そのころの因島の状況はどうであったか。敗戦直後の9月15日、三庄町にあった因島捕虜収容所からイギリス兵ら連合軍捕虜が解放された。同時に捕虜収容所の虐待問題をめぐって戦犯裁判が行なわれ、全国的に死刑をはじめ次々と有罪判決が下り、刑の執行がなされた。

 昭和21年に日立造船因島工場が戦争被害国への賠償用の工場に指定され、工場の接収・解体という島存亡の危機が訪れた。昭和22年、因島のリーダーであった故巻幡敏夫氏が公職追放された。

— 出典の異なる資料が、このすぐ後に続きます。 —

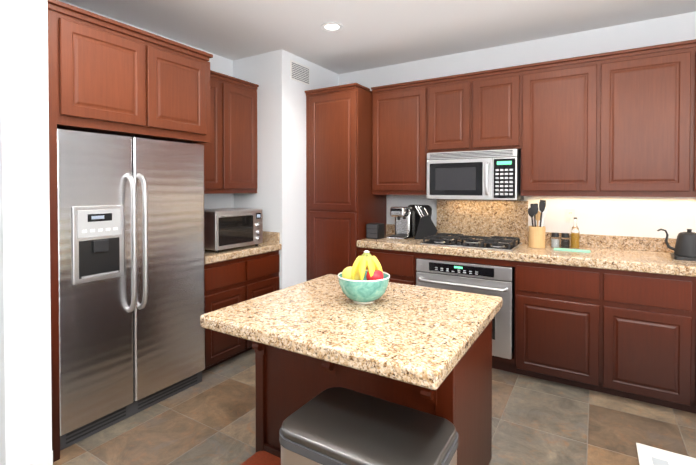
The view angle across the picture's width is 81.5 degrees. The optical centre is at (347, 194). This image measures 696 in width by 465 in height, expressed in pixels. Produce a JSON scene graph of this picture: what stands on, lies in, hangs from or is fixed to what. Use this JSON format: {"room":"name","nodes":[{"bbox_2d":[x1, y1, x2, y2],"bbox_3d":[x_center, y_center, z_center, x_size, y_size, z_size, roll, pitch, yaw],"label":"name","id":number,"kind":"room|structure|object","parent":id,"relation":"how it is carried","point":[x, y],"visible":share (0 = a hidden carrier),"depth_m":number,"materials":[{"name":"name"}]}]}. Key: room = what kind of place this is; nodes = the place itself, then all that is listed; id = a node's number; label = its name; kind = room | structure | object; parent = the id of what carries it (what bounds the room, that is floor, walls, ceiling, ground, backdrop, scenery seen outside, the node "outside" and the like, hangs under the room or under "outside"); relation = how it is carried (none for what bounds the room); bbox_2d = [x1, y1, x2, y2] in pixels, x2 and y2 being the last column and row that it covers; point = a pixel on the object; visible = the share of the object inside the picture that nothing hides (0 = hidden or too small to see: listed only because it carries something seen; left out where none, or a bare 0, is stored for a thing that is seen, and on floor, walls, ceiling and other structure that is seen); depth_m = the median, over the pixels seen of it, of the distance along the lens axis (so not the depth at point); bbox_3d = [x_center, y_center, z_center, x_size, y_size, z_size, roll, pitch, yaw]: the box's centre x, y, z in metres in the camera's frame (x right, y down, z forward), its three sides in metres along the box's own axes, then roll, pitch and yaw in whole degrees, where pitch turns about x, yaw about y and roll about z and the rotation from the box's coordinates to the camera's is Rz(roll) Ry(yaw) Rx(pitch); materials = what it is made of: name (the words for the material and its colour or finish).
{"room":"kitchen","nodes":[
{"label":"kitchen","id":0,"kind":"room"},
{"bbox_2d":[0,0,51,464],"bbox_3d":[-1.908,0.039,2.181,0.800,2.750,0.190,0,1,32],"label":"wall","id":1,"kind":"structure","parent":0,"point":[25,379],"depth_m":1.96,"materials":[{"name":"white paint"}]},
{"bbox_2d":[22,450,52,464],"bbox_3d":[-1.778,1.363,2.111,0.513,0.105,0.203,0,1,32],"label":"baseboard","id":2,"kind":"structure","parent":1,"relation":"attached to","point":[46,458],"depth_m":2.03,"materials":[{"name":"white"}]},
{"bbox_2d":[58,0,233,208],"bbox_3d":[-2.433,0.039,2.186,0.100,2.750,6.610,0,1,32],"label":"wall","id":3,"kind":"structure","parent":0,"point":[220,64],"depth_m":3.95,"materials":[{"name":"white paint"}]},
{"bbox_2d":[199,70,258,193],"bbox_3d":[-1.250,-0.534,3.663,0.358,1.055,0.878,0,1,32],"label":"upper cabinet","id":4,"kind":"object","parent":3,"relation":"attached to","point":[230,157],"visible":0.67,"depth_m":3.66,"materials":[{"name":"brown wood"}]},
{"bbox_2d":[233,49,338,288],"bbox_3d":[-0.640,0.009,4.388,0.650,2.750,0.980,0,1,32],"label":"wall","id":5,"kind":"structure","parent":0,"point":[278,198],"depth_m":3.91,"materials":[{"name":"white paint"}]},
{"bbox_2d":[290,60,309,84],"bbox_3d":[-0.474,-1.204,4.011,0.011,0.185,0.300,0,1,32],"label":"air vent","id":6,"kind":"object","parent":5,"relation":"in","point":[299,72],"visible":1,"depth_m":4.00,"materials":[{"name":"white plastic"}]},
{"bbox_2d":[53,349,695,464],"bbox_3d":[0.308,1.486,0.582,6.470,0.100,6.710,0,1,32],"label":"floor","id":7,"kind":"structure","parent":0,"point":[210,419],"depth_m":2.44,"materials":[{"name":"tile"}]},
{"bbox_2d":[47,0,212,461],"bbox_3d":[-1.592,0.194,2.724,0.768,2.425,1.060,0,1,32],"label":"upper cabinet","id":8,"kind":"object","parent":7,"relation":"on","point":[109,76],"visible":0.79,"depth_m":2.35,"materials":[{"name":"brown wood"}]},
{"bbox_2d":[57,129,204,450],"bbox_3d":[-1.556,0.520,2.734,0.729,1.773,0.970,0,1,32],"label":"refrigerator","id":9,"kind":"object","parent":7,"relation":"on","point":[131,279],"visible":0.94,"depth_m":2.48,"materials":[{"name":"grey metal"}]},
{"bbox_2d":[202,250,279,371],"bbox_3d":[-1.135,0.963,3.613,0.628,0.863,0.878,0,1,32],"label":"base cabinet","id":10,"kind":"object","parent":7,"relation":"on","point":[233,281],"visible":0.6,"depth_m":3.33,"materials":[{"name":"brown wood"}]},
{"bbox_2d":[204,231,281,264],"bbox_3d":[-1.127,0.447,3.600,0.648,0.165,0.878,0,1,32],"label":"countertop","id":11,"kind":"structure","parent":10,"relation":"on","point":[271,241],"depth_m":3.48,"materials":[{"name":"stone"}]},
{"bbox_2d":[204,208,262,252],"bbox_3d":[-1.068,0.302,3.532,0.462,0.335,0.525,0,1,32],"label":"toaster oven","id":12,"kind":"object","parent":11,"relation":"on","point":[226,228],"visible":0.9,"depth_m":3.35,"materials":[{"name":"silver metal"}]},
{"bbox_2d":[241,451,280,464],"bbox_3d":[-0.328,1.296,1.627,0.360,0.251,0.310,0,1,32],"label":"step stool","id":13,"kind":"object","parent":7,"relation":"on","point":[261,458],"visible":1,"depth_m":1.78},
{"bbox_2d":[305,83,386,280],"bbox_3d":[-0.014,0.171,4.205,0.608,2.430,0.638,0,1,32],"label":"pantry cabinet","id":14,"kind":"object","parent":7,"relation":"on","point":[344,205],"visible":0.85,"depth_m":3.93,"materials":[{"name":"brown wood"}]},
{"bbox_2d":[200,274,502,464],"bbox_3d":[0.073,0.982,1.998,1.120,0.870,1.050,0,1,32],"label":"kitchen island","id":15,"kind":"object","parent":7,"relation":"on","point":[425,349],"visible":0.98,"depth_m":1.80,"materials":[{"name":"beige stone"}]},
{"bbox_2d":[338,250,389,303],"bbox_3d":[0.080,0.416,2.051,0.265,0.257,0.265,0,1,32],"label":"fruit bowl","id":16,"kind":"object","parent":15,"relation":"on","point":[359,283],"visible":1,"depth_m":1.98,"materials":[{"name":"teal ceramic"}]},
{"bbox_2d":[342,250,383,280],"bbox_3d":[0.081,0.403,2.057,0.226,0.229,0.161,0,1,32],"label":"fruit","id":17,"kind":"object","parent":16,"relation":"on","point":[357,271],"depth_m":2.01,"materials":[{"name":"yellow food"}]},
{"bbox_2d":[279,387,457,464],"bbox_3d":[0.059,1.100,1.347,0.538,0.652,0.394,0,1,32],"label":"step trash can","id":18,"kind":"object","parent":7,"relation":"on","point":[337,426],"visible":1,"depth_m":1.31,"materials":[{"name":"grey metal"}]},
{"bbox_2d":[358,247,695,413],"bbox_3d":[1.754,0.955,3.136,3.525,0.893,0.628,0,1,32],"label":"base cabinet","id":19,"kind":"object","parent":7,"relation":"on","point":[628,334],"depth_m":2.79,"materials":[{"name":"brown wood"}]},
{"bbox_2d":[416,258,514,358],"bbox_3d":[1.055,0.906,3.502,0.774,0.700,0.667,0,1,32],"label":"wall oven","id":20,"kind":"object","parent":19,"relation":"in","point":[490,280],"visible":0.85,"depth_m":3.18,"materials":[{"name":"grey metal"}]},
{"bbox_2d":[356,200,695,276],"bbox_3d":[1.752,0.286,3.116,3.538,0.440,0.648,0,1,32],"label":"countertop","id":21,"kind":"structure","parent":19,"relation":"on","point":[487,218],"depth_m":3.29,"materials":[{"name":"stone"}]},
{"bbox_2d":[366,223,383,238],"bbox_3d":[0.266,0.357,3.929,0.130,0.145,0.142,0,1,32],"label":"box","id":22,"kind":"object","parent":21,"relation":"on","point":[374,230],"visible":0.98,"depth_m":3.88,"materials":[{"name":"black plastic"}]},
{"bbox_2d":[387,206,414,240],"bbox_3d":[0.538,0.274,3.915,0.198,0.310,0.340,0,1,32],"label":"espresso machine","id":23,"kind":"object","parent":21,"relation":"on","point":[404,223],"visible":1,"depth_m":3.87,"materials":[{"name":"silver metal"}]},
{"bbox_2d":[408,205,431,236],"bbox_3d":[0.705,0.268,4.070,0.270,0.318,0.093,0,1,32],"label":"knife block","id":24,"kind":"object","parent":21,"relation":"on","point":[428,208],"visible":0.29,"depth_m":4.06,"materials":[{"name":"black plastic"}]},
{"bbox_2d":[414,205,437,239],"bbox_3d":[0.747,0.266,3.879,0.218,0.327,0.110,0,1,10],"label":"knife block","id":25,"kind":"object","parent":21,"relation":"on","point":[426,227],"visible":1,"depth_m":3.83,"materials":[{"name":"black"}]},
{"bbox_2d":[420,233,521,250],"bbox_3d":[1.083,0.405,3.541,0.760,0.060,0.510,0,1,32],"label":"gas cooktop","id":26,"kind":"object","parent":21,"relation":"on","point":[491,242],"visible":1,"depth_m":3.46,"materials":[{"name":"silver metal"}]},
{"bbox_2d":[528,200,547,247],"bbox_3d":[1.558,0.242,3.323,0.145,0.391,0.128,0,1,32],"label":"utensil crock","id":27,"kind":"object","parent":21,"relation":"on","point":[536,236],"visible":1,"depth_m":3.30,"materials":[{"name":"brown wood"}]},
{"bbox_2d":[551,232,558,247],"bbox_3d":[1.698,0.377,3.310,0.062,0.122,0.062,0,1,32],"label":"salt shaker","id":28,"kind":"object","parent":21,"relation":"on","point":[554,239],"visible":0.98,"depth_m":3.29,"materials":[{"name":"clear glass"}]},
{"bbox_2d":[561,233,569,248],"bbox_3d":[1.761,0.377,3.272,0.062,0.122,0.062,0,1,32],"label":"pepper shaker","id":29,"kind":"object","parent":21,"relation":"on","point":[565,240],"visible":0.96,"depth_m":3.25,"materials":[{"name":"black glass"}]},
{"bbox_2d":[553,248,590,252],"bbox_3d":[1.742,0.436,3.143,0.250,0.007,0.110,0,1,32],"label":"spoon rest","id":30,"kind":"object","parent":21,"relation":"on","point":[572,250],"visible":0.96,"depth_m":3.12,"materials":[{"name":"green ceramic"}]},
{"bbox_2d":[571,217,579,248],"bbox_3d":[1.833,0.313,3.256,0.060,0.250,0.060,0,1,32],"label":"oil bottle","id":31,"kind":"object","parent":21,"relation":"on","point":[575,233],"visible":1,"depth_m":3.24,"materials":[{"name":"clear glass"}]},
{"bbox_2d":[657,229,695,260],"bbox_3d":[2.326,0.342,2.783,0.314,0.205,0.180,0,1,32],"label":"gooseneck kettle","id":32,"kind":"object","parent":21,"relation":"on","point":[684,248],"visible":1,"depth_m":2.74,"materials":[{"name":"black metal"}]},
{"bbox_2d":[636,443,695,464],"bbox_3d":[1.698,1.416,1.728,0.700,0.009,0.880,0,1,32],"label":"mat","id":33,"kind":"object","parent":7,"relation":"on","point":[648,455],"visible":1,"depth_m":2.16,"materials":[{"name":"white fabric"}]},
{"bbox_2d":[63,0,695,73],"bbox_3d":[0.308,-1.364,0.543,6.470,0.100,6.710,0,1,32],"label":"ceiling","id":34,"kind":"structure","parent":0,"point":[371,34],"depth_m":3.18,"materials":[{"name":"white paint"}]},
{"bbox_2d":[321,22,342,31],"bbox_3d":[-0.128,-1.344,3.245,0.180,0.010,0.180,0,1,32],"label":"recessed light","id":35,"kind":"object","parent":34,"relation":"in","point":[331,26],"visible":1,"depth_m":3.24,"materials":[{"name":"white glass"}]},
{"bbox_2d":[339,11,695,238],"bbox_3d":[2.037,0.023,3.379,6.470,2.750,0.100,0,1,32],"label":"wall","id":36,"kind":"structure","parent":0,"point":[673,217],"depth_m":3.36,"materials":[{"name":"white paint"}]},
{"bbox_2d":[371,39,695,196],"bbox_3d":[1.827,-0.515,3.229,3.538,1.060,0.358,0,1,32],"label":"upper cabinet","id":37,"kind":"object","parent":36,"relation":"attached to","point":[621,123],"visible":0.98,"depth_m":3.13,"materials":[{"name":"brown wood"}]},
{"bbox_2d":[427,149,523,200],"bbox_3d":[1.128,-0.160,3.606,0.764,0.422,0.456,0,1,32],"label":"over-the-range microwave","id":38,"kind":"object","parent":37,"relation":"attached to","point":[482,175],"visible":1,"depth_m":3.43,"materials":[{"name":"grey metal"}]},
{"bbox_2d":[566,209,574,226],"bbox_3d":[1.868,0.198,3.388,0.059,0.142,0.060,0,1,32],"label":"duplex electrical outlet","id":39,"kind":"object","parent":36,"relation":"attached to","point":[570,214],"visible":0.88,"depth_m":3.36,"materials":[{"name":"white plastic"}]}
]}

 こうした息苦しい世相のもとで、どこかユーモラスな「因ノ島」という作品がよくも生まれたと思う。因島の医者に誘われて釣りにやってきた「私」が、警察の「闇取引船」捕捉作戦に巻き込まれる話である。「自選全集第四巻」の「覚え書」に井伏自身が次のように書いている。

―瀬戸内海で闇取引の船が横行を始めたのは戦後百日目くらゐのことで、博奕船が盛んになってゐた。そのころ私は因ノ島へ行って闇船と共に博奕打がつかまるところを見た。これは風俗史のつもりで書いた。